*THE PROBLEM*
All lines below between the line with "pixels as (x, y)" and the line with "Instalação [50, 129]", including both, must be copied exactly, and the pictures must be omitted.

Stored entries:

[Start of Attachment]

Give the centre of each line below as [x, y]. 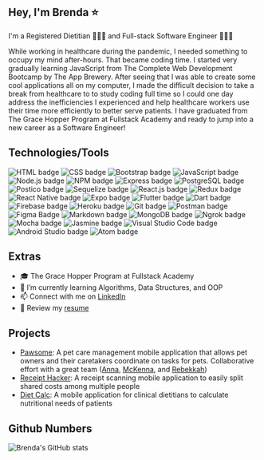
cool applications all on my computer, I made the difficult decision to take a [131, 85]
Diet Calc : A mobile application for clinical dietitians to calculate [124, 395]
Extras [25, 257]
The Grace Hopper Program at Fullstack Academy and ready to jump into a [131, 119]
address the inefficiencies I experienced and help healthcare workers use [129, 102]
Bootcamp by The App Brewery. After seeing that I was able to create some [132, 77]
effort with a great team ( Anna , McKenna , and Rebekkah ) [113, 370]
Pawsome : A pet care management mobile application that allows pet [134, 352]
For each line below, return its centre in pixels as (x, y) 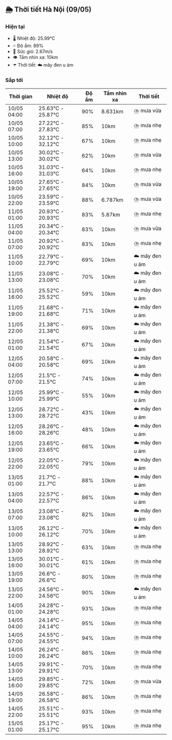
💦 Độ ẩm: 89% (28, 46)
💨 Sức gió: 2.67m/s (33, 51)
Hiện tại (15, 27)
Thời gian (21, 96)
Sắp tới (14, 80)
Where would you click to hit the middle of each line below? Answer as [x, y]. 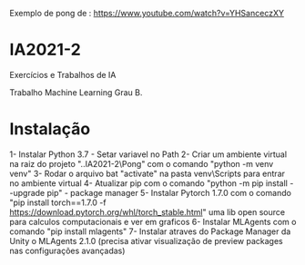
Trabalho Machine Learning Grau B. [76, 92]
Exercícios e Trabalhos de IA [63, 74]
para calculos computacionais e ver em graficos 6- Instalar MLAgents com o [153, 221]
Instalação [50, 129]
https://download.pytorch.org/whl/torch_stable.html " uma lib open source [147, 211]
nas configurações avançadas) [67, 250]
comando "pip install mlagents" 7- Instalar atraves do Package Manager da [150, 231]
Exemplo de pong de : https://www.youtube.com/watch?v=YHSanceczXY [147, 13]
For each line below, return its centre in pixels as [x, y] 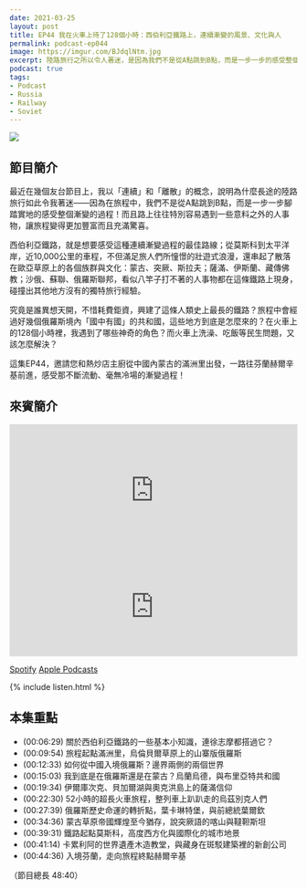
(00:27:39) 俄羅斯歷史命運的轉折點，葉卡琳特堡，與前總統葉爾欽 [143, 810]
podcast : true [37, 69]
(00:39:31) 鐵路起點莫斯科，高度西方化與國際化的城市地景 [131, 832]
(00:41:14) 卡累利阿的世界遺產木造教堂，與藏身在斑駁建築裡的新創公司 [154, 844]
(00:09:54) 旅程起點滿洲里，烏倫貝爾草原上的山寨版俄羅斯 [132, 753]
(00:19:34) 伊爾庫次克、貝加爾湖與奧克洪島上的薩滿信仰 [127, 787]
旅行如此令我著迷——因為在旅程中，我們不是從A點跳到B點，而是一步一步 [147, 203]
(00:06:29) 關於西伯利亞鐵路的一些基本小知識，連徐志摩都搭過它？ [148, 741]
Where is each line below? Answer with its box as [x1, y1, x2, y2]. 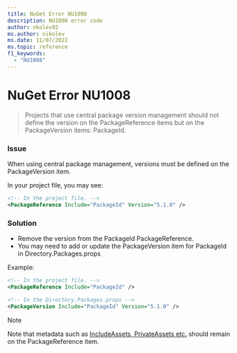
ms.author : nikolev [7, 30, 65, 38]
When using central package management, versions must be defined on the [7, 159, 229, 168]
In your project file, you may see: [7, 180, 104, 189]
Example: [7, 264, 35, 272]
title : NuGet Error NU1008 [7, 10, 87, 18]
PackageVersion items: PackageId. [24, 126, 126, 134]
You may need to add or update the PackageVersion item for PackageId [17, 242, 227, 251]
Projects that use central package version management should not [24, 111, 219, 119]

[End of Attachment]

*RESPONSE FOR THIS EXERCISE*
For each line below, return its centre in pixels as (x, y) 
💦 Độ ẩm: 89% (28, 46)
💨 Sức gió: 2.67m/s (33, 51)
Hiện tại (15, 27)
Thời gian (21, 96)
Sắp tới (14, 80)
Where would you click to hit the middle of each line below? Answer as [x, y]. 
Trabalho Machine Learning Grau B. [76, 92]
Exercícios e Trabalhos de IA [63, 74]
para calculos computacionais e ver em graficos 6- Instalar MLAgents com o [153, 221]
Instalação [50, 129]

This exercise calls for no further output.